Preparing for Artificial Intelligence
Will Generative AI Finally Solve the Customer Data Gap in Consumer Products?

Artificial intelligence, or AI, has been available to consumer products (CP) brands for years, but in 2024 it’s finally becoming more useful due to the advancing area of generative AI

AI can now sit on new large language models, which can ingest “big data,” or vast quantities of complex and unstructured data sets that have previously been very difficult for CP companies tap for insights.

human crossed over with robot

"Generative AI enables brands to outsmart their competition via scalable personalization and trend forecasting. As a result, companies can now surface emerging trends, predict demand and react much faster than ever before."

-Ruba Farah, Consumer Products Data Strategy Lead at Publicis Sapient

For an industry that’s previously been reliant on retailers for customer data, large language models present an incredible opportunity to understand consumers much more quickly and efficiently, and respond to those insights.

Consumer goods data strategy: the basics

Consumer data strategy, generally, refers to the acquisition, management and use of data. This means establishing a process to capture, organize and analyze data across multiple sources to inform decision-making across the entire organization. 

In 2024, brands should be using this data to analyze and reveal patterns, trends and associations about consumers and business strategy. For example, many CP firms stand up direct-to-consumer (DTC) selling channels as part of a larger consumer data strategy, in an effort to get more first-party data.

What are the best sources of consumer data?

Consumer data comes in many forms and from many different sources.
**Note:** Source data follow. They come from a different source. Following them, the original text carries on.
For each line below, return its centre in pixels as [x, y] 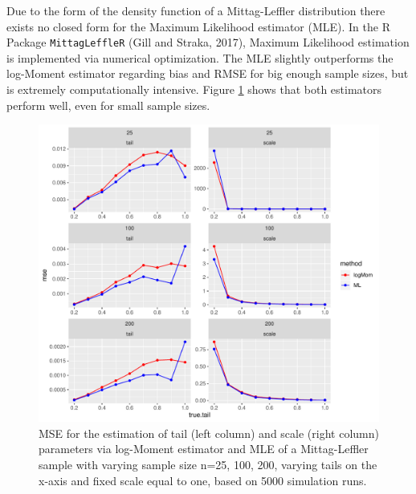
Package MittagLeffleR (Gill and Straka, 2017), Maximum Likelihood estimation [208, 42]
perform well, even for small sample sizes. [108, 105]
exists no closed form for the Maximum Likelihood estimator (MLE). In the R [198, 26]
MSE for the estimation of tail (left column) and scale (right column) [209, 433]
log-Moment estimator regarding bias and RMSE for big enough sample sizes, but [208, 73]
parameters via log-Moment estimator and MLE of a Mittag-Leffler [204, 449]
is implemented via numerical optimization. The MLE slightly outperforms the [200, 57]
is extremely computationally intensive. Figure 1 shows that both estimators [194, 89]
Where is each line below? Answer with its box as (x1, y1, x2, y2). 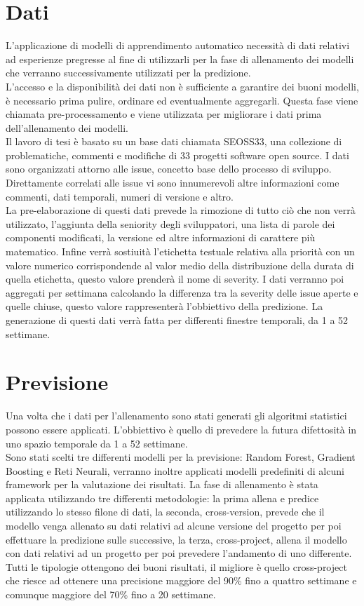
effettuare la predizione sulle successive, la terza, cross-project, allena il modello (6, 532, 347, 546)
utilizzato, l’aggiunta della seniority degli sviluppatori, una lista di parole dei (6, 216, 335, 231)
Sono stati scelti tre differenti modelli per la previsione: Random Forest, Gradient (6, 450, 356, 464)
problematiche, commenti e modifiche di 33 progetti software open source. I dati (6, 147, 349, 162)
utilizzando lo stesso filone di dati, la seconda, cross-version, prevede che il (6, 504, 325, 519)
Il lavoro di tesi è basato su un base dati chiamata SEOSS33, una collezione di (6, 134, 342, 149)
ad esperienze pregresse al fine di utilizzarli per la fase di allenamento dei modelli (6, 51, 354, 66)
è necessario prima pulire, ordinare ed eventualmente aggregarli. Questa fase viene (6, 93, 358, 107)
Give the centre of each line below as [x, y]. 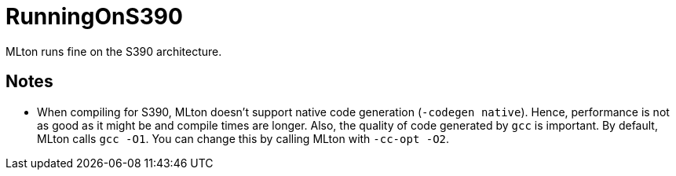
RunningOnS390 [94, 16]
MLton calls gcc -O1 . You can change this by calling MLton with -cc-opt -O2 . [243, 138]
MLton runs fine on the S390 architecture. [114, 51]

There are also a wide variety of data types that aren't about consumers, but that give CP brands insight into consumer behavior. 

Big data sets that could be useful to CP companies in understanding consumer behavior across sectors include:

  • E-commerce product reviews
  • Social media posts and comments
  • Weather data
  • Retail transactions
  • Social media brand/consumer engagement
  • Member acquisition touchpoints
  • Third-party consumer research
  • Property and real estate transactions

For example, a furniture manufacturer could anticipate demand in zip codes with hot real estate markets using real estate transaction data. A makeup brand could anticipate new trends through an influx of customer product reviews on Amazon. The possibilities are endless, and now with generative AI, they’re a lot more accessible.

Why is consumer data strategy important for consumer products brands?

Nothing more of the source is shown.